To do
An exact copy of the lines from the one containing "Business Reports" through the final line of the records is the only acceptable answer.

++++ Exercise inputs ++++

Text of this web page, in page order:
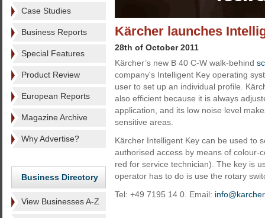
Case Studies
Business Reports
Special Features
Product Review
European Reports
Magazine Archive
Why Advertise?
Business Directory
View Businesses A-Z
Kärcher launches
28th of October 2011
Kärcher’s new B 40 C-W walk-behind
company's Intelligent Key operating
user to set up an individual profile.
also efficient because it is always
application, and its low noise level
sensitive areas.
Kärcher Intelligent Key can be used to
authorised access by means of colour-
red for service technician). The key is
operator has to do is use the rotary
Tel: +49 7195 14 0. Email:

++++

Response for this exercise
Business Reports
Special Features
Product Review
European Reports
Magazine Archive
Why Advertise?
Business Directory
View Businesses A-Z
Kärcher launches
28th of October 2011
Kärcher’s new B 40 C-W walk-behind
company's Intelligent Key operating
user to set up an individual profile.
also efficient because it is always
application, and its low noise level
sensitive areas.
Kärcher Intelligent Key can be used to
authorised access by means of colour-
red for service technician). The key is
operator has to do is use the rotary
Tel: +49 7195 14 0. Email:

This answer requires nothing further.